One of the lines that the Commission drew for the proper exercise of intellectual property rights is with regard to the sending of warning letters by right-holders. In order to ensure fair competition among enterprises and to effectively handle the abusive uses of intellectual property rights, the Commission established a set of guidelines to govern the right-holders' issuing of warning letters to require the sales channels to refrain from selling the allegedly infringing products. The guidelines set out the Commission's views on acts to be considered as the proper exercise of rights through sending warning letters, and grant exemption therefor.

In the area of authorization, the Fair Trade Commission is empowered to grant immunity for specific types of concerted actions and resale price maintenance arrangements. The Commission has also been empowered to give green lights for enterprises to engage in mergers and acquisitions.


I. Authorization for mergers:

Our law governing merger and acquisition requires merging firms reaching certain sales volume, or market shares before or after a proposed merger, to seek "prior" approval of the Commission. The threshold for merger application is 2 billion New Taiwan Dollars in sales volume, or 1/4 of the market to a merging party for a proposed merger or 1/3 of the market after the merger. The 2 billion dollar threshold is currently under the Commission's review.

If a merging enterprise meeting the threshold failed to file an application for approval or if an application for a proposed merger has been disapproved, the Commission is empowered to order the dissolution, suspension of business, or the cessation of the business of the enterprise in case that the merging enterprise still brought off the proposed merger.

To avoid mergers that might result in the substantial lessening of competition or undue concentration in a market, Article 12 of the Law requires that the benefit of the proposed merger to the economy as a whole must outweigh the disadvantages of its restraining competition.

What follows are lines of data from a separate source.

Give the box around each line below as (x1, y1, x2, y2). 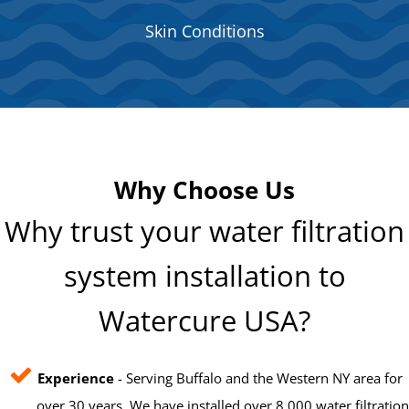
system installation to (63, 257, 346, 296)
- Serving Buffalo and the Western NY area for (114, 369, 403, 388)
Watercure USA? (99, 301, 310, 341)
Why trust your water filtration (5, 212, 404, 251)
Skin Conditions (144, 20, 265, 43)
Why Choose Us (114, 173, 295, 207)
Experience (37, 369, 114, 388)
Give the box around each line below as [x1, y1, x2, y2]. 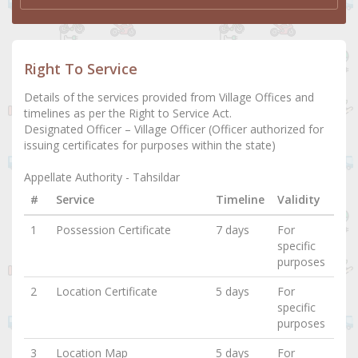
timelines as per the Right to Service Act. [24, 105, 232, 121]
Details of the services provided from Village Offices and [24, 89, 314, 105]
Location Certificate [56, 284, 157, 300]
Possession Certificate [56, 222, 171, 238]
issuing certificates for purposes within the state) [24, 137, 276, 153]
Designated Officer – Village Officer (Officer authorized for [24, 121, 324, 137]
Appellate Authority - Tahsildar [24, 169, 180, 185]
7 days [216, 222, 249, 238]

In deciding whether a merger would result in providing benefit to the economy as a whole which outweighs anti-competitive effects, the Commission considers factors such as whether the merger would significantly increase concentration in the market, whether the merger would raise concerns about the adverse effects on competition, whether the proposed merger is a reasonable means to achieve efficiency of the merging enterprises, and, if the application is turned down, whether the merging enterprises and the relevant markets will be adversely affected to a substantial degree.

The Commission also recognizes that significant commercial opportunities and advantages could come with mergers, and the timing is highly important to enterprises. A set of simplified administrative procedures is thus set forth for those mergers with less impact on competition in the market. The purpose of the procedures is to significantly shorten the length of time needed to process the approval. The mergers eligible for the simplified procedures include:

  1. Conversion from existing merger relationship to different type of merger.

  2. Merger by enterprises with significantly low market share.

  3. Merger without increasing the merging firm's market share in the specific business.

  4. Franchising merger.

  5. Acquisition for potentially failing firms.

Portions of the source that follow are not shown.